Here we define the fields to index and their associated paths in the content fabric metadata. For every content in the space’s collection, the indexer crawls the metadata at each path and indexes the value it finds.

Each entry under fields is a field you name (e.g. title, genre):

Field Type Description
paths string[] One or more dot-separated paths into the fabric metadata. The values at each of these paths will be indexed under the provided field name.
options object Optional per-field settings (see Field Options).

What’s the point?

Content objects in the fabric often store important metadata which is relevant to the whole content rather than just a small slice: e.g. “title”, “genre”, “synopsis”, “release date” etc.. We want to be able to be able to filter our search on these values as well.

Triggering fabric metadata crawling

Content object metadata is not crawled automatically and must be triggered manually with a valid token via the indexer API. If you add new contents to the collection you must recrawl.

Start crawl job (gives handle id): POST /spaces/{space_qid}/crawl Check crawl status: GET /spaces/{space_qid}/crawl/{handle_id}

Indexer API docs: https://ai.contentfabric.io/indexer/openapi.json

Tag Fields

The tags block controls how tags from the tagstore are indexed. It supports three modes:

Default (nothing specified)

If the tags block is omitted entirely, every track is indexed as its own field using default settings. This is the simplest setup and a good starting point.

"tags": {}

ignore_tracks (default settings, minus some tracks)

ignore_tracks is a convenience feature: index every track as its own field with default settings, but skip the listed tracks.

"tags": {
    "ignore_tracks": ["speech_to_text"]
}
Field Type Description
ignore_tracks string[] Tracks to exclude from indexing. All other tracks are indexed with default settings.

fields (full manual control)

When you need to group multiple tracks into a single field or customize per-field options, define each field explicitly. Each entry under fields is a field you name (e.g. scene_description, dialogue):

"tags": {
    "fields": {
        "scene_description": {
            "tracks": [
                "llava_caption",
                "scene_description"
            ],
            "options": {
                "chunk_strategy": "sentence"
            }
        }
    }
}
Field Type Description
tracks string[] The tagstore track names to pull tags from for this field.
options object Optional per-field settings (see Field Options).

Field Options

These options can be applied to any field, in either the tags or fabric block.

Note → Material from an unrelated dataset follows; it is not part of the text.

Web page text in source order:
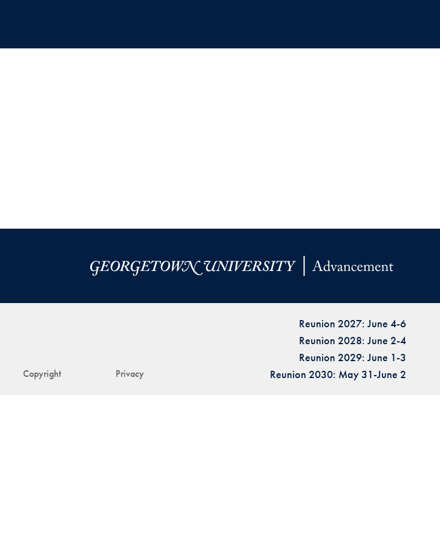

Option Type Default Description
chunk_strategy string "sentence" How the value is chunked into vectors. Set to "none" for no chunking.

Clip Search Defaults

"search": {
    "clip_search": {
        "defaults": {
            "rerank_level": "document",
            "rerank_user_query": true,
            "clips_min_duration": 15,
            "clips_max_duration": 45
        }
    }
}

The search config defines defaults for searching the space. These defaults allow you to override four of the clip_search API arguments so callers don’t have to specify them on every request.